Sekalipun hanya memiliki lahan sagu terbatas, ekspor sagu ke pasar global ternyata masih didominasi Malaysia. Kajian Hiroshi Ehara (2018) menyebutkan, setiap tahun rata-rata Malaysia mengekspor 47.000 ton sagu kering. Tingginya ekspor sagu dari Malaysia ini diduga karena mereka membeli sagu basah dari Kepulauan Meranti, Riau, dan kemudian mengolahnya menjadi sagu kering.
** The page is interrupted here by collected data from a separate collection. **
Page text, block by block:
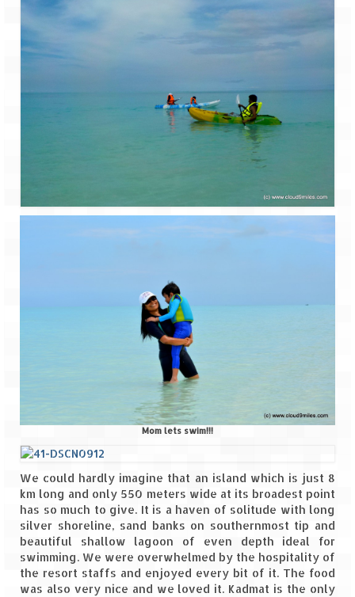
Mom lets swim!!!
We could hardly imagine that an island which is just 8
km long and only 550 meters wide at its broadest point
has so much to give. It is a haven of solitude with long
silver shoreline, sand banks on southernmost tip and
beautiful shallow lagoon of even depth ideal for
swimming. We were overwhelmed by the hospitality of
the resort staffs and enjoyed every bit of it. The food
was also very nice and we loved it. Kadmat is the only
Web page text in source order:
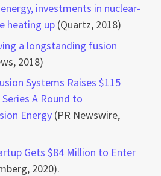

Gubernur Papua Lukas Enembe mengatakan, bagi Papua, PSN 2020 merupakan bentuk pengakuan dan penghargaan negara terhadap sagu yang merupakan pangan pokok dan identitas orang Papua.
Sementara itu, Gubernur Papua Barat Dominggus Mandacan mengatakan, PSN 2020 diharapkan menjadi momentum sebagai gerakan awal kerja sama pelaku sagu dari hulur ke hilir untuk mengoptimalkan potensi sagu.